WHAT IS BEING ASKED: Copy out each line of the listing below where the string "center" appears.

DATA SECTION:

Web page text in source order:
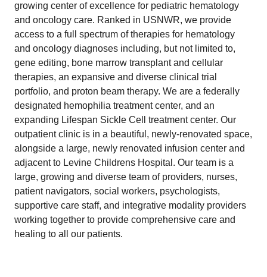
growing center of excellence for pediatric hematology
and oncology care. Ranked in USNWR, we provide
access to a full spectrum of therapies for hematology
and oncology diagnoses including, but not limited to,
gene editing, bone marrow transplant and cellular
therapies, an expansive and diverse clinical trial
portfolio, and proton beam therapy. We are a federally
designated hemophilia treatment center, and an
expanding Lifespan Sickle Cell treatment center. Our
outpatient clinic is in a beautiful, newly-renovated space,
alongside a large, newly renovated infusion center and
adjacent to Levine Childrens Hospital. Our team is a
large, growing and diverse team of providers, nurses,
patient navigators, social workers, psychologists,
supportive care staff, and integrative modality providers
working together to provide comprehensive care and
healing to all our patients.
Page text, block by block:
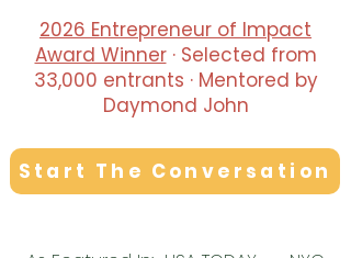
2026 Entrepreneur of Impact
Award Winner· Selected from
33,000 entrants · Mentored by
Daymond John
Start The Conversation
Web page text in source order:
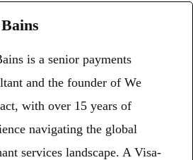
is a senior payments
and the founder of We
with over 15 years of
navigating the global
services landscape. A Visa-
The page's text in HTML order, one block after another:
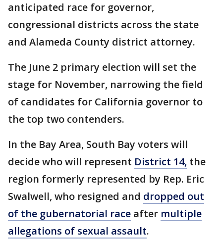
anticipated race for governor,
congressional districts across the state
and Alameda County district attorney.
The June 2 primary election will set the
stage for November, narrowing the field
of candidates for California governor to
the top two contenders.
In the Bay Area, South Bay voters will
decide who will represent District 14, the
region formerly represented by Rep. Eric
Swalwell, who resigned and dropped out
of the gubernatorial race after multiple
allegations of sexual assault.
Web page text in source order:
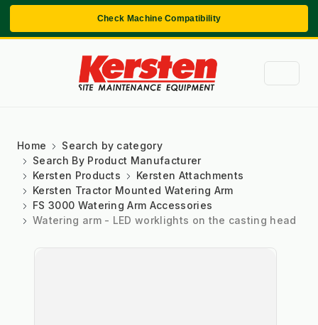
Check Machine Compatibility
Home
Search by category
Search By Product Manufacturer
Kersten Products
Kersten Attachments
Kersten Tractor Mounted Watering Arm
FS 3000 Watering Arm Accessories
Watering arm - LED worklights on the casting head
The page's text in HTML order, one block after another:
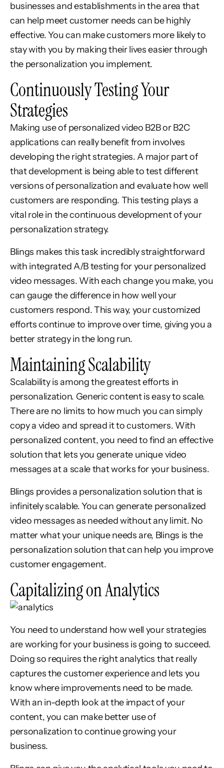
businesses and establishments in the area that
can help meet customer needs can be highly
effective. You can make customers more likely to
stay with you by making their lives easier through
the personalization you implement.
Continuously Testing Your
Strategies
Making use of personalized video B2B or B2C
applications can really benefit from involves
developing the right strategies. A major part of
that development is being able to test different
versions of personalization and evaluate how well
customers are responding. This testing plays a
vital role in the continuous development of your
personalization strategy.
Blings makes this task incredibly straightforward
with integrated A/B testing for your personalized
video messages. With each change you make, you
can gauge the difference in how well your
customers respond. This way, your customized
efforts continue to improve over time, giving you a
better strategy in the long run.
Maintaining Scalability
Scalability is among the greatest efforts in
personalization. Generic content is easy to scale.
There are no limits to how much you can simply
copy a video and spread it to customers. With
personalized content, you need to find an effective
solution that lets you generate unique video
messages at a scale that works for your business.
Blings provides a personalization solution that is
infinitely scalable. You can generate personalized
video messages as needed without any limit. No
matter what your unique needs are, Blings is the
personalization solution that can help you improve
customer engagement.
Capitalizing on Analytics
You need to understand how well your strategies
are working for your business is going to succeed.
Doing so requires the right analytics that really
captures the customer experience and lets you
know where improvements need to be made.
With an in-depth look at the impact of your
content, you can make better use of
personalization to continue growing your
business.
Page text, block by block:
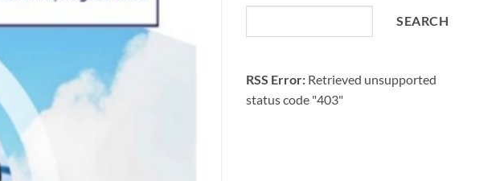
SEARCH
RSS Error: Retrieved unsupported
status code "403"
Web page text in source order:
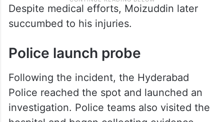
Despite medical efforts, Moizuddin later
succumbed to his injuries.
Police launch probe
Following the incident, the Hyderabad
Police reached the spot and launched an
investigation. Police teams also visited the
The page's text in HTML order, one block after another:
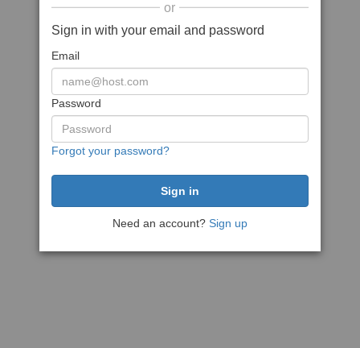
or
Sign in with your email and password
Email
Password
Forgot your password?
Need an account? Sign up
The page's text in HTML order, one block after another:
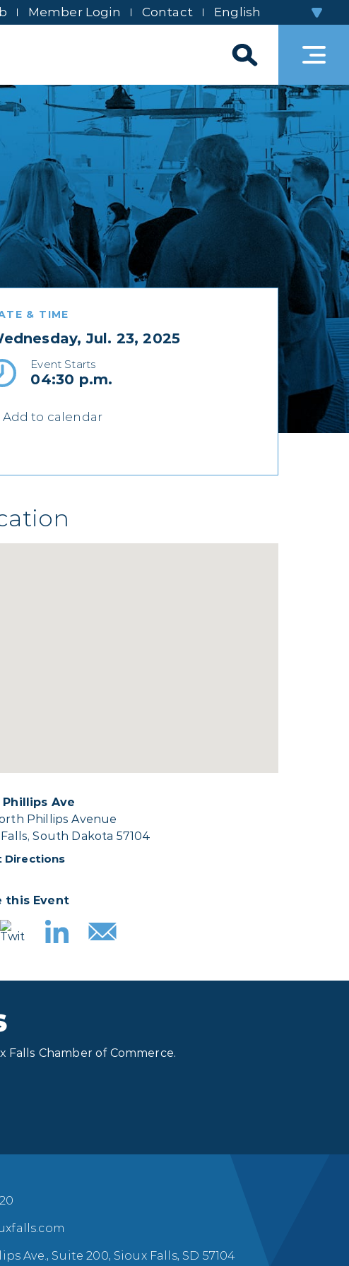
Member Login Contact
& TIME
Jul. 23, 2025
Event Starts
04:30 p.m.
Add to calendar
Phillips Ave
Phillips Avenue
South Dakota 57104
Directions
this Event
Falls Chamber of Commerce.
Ave., Suite 200, Sioux Falls, SD 57104
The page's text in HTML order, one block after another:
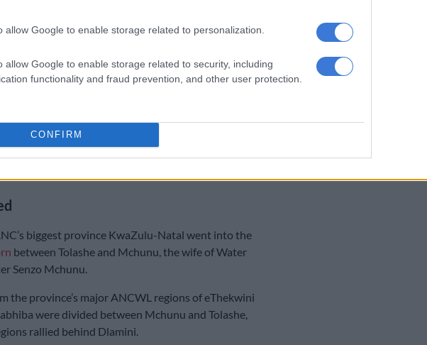
allow Google to enable storage related to personalization.
allow Google to enable storage related to security, including
functionality and fraud prevention, and other user protection.
CONFIRM
continued into the night on Saturday.
presidentAngie Motshekgabacked Tolashe’s
biggest province KwaZulu-Natal went into the
between Tolashe and Mchunu, the wife of Water
Senzo Mchunu.
the province’s major ANCWL regions of eThekwini
were divided between Mchunu and Tolashe,
rallied behind Dlamini.
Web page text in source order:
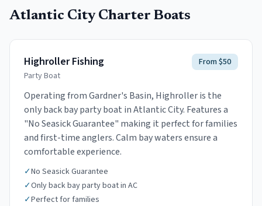
Atlantic CityCharter Boats
Highroller Fishing
Party Boat
From $50
Operating from Gardner's Basin, Highroller is the
only back bay party boat in Atlantic City. Features a
"No Seasick Guarantee" making it perfect for families
and first-time anglers. Calm bay waters ensure a
comfortable experience.
✓No Seasick Guarantee
✓Only back bay party boat in AC
✓Perfect for families
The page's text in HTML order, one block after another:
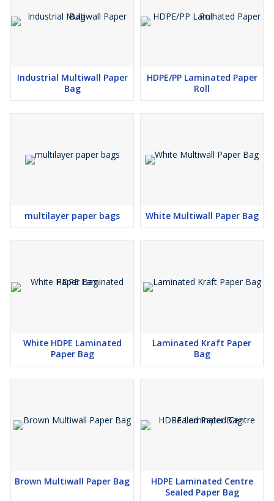
Industrial Multiwall Paper
Bag
HDPE/PP Laminated Paper
Roll
multilayer paper bags White Multiwall Paper Bag
White HDPE Laminated
Paper Bag
Laminated Kraft Paper
Bag
Brown Multiwall Paper Bag
HDPE Laminated Centre
Sealed Paper Bag
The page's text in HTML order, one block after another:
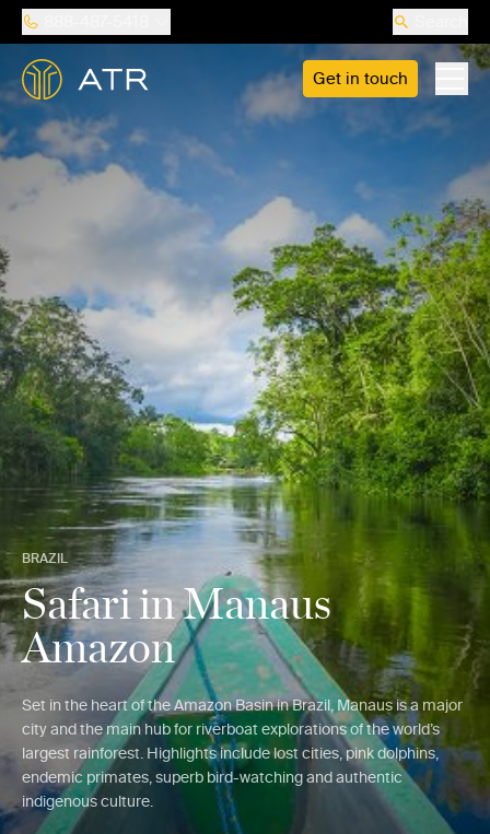
Get in touch
BRAZIL
Safari in Manaus
Amazon
Set in the heart of the Amazon Basin in Brazil, Manaus is a major
city and the main hub for riverboat explorations of the world’s
largest rainforest. Highlights include lost cities, pink dolphins,
endemic primates, superb bird-watching and authentic
indigenous culture.
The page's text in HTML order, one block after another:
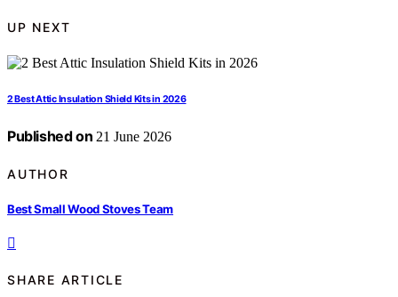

RESULT OF THIS TASK:
growing center of excellence for pediatric hematology
designated hemophilia treatment center, and an
expanding Lifespan Sickle Cell treatment center. Our
alongside a large, newly renovated infusion center and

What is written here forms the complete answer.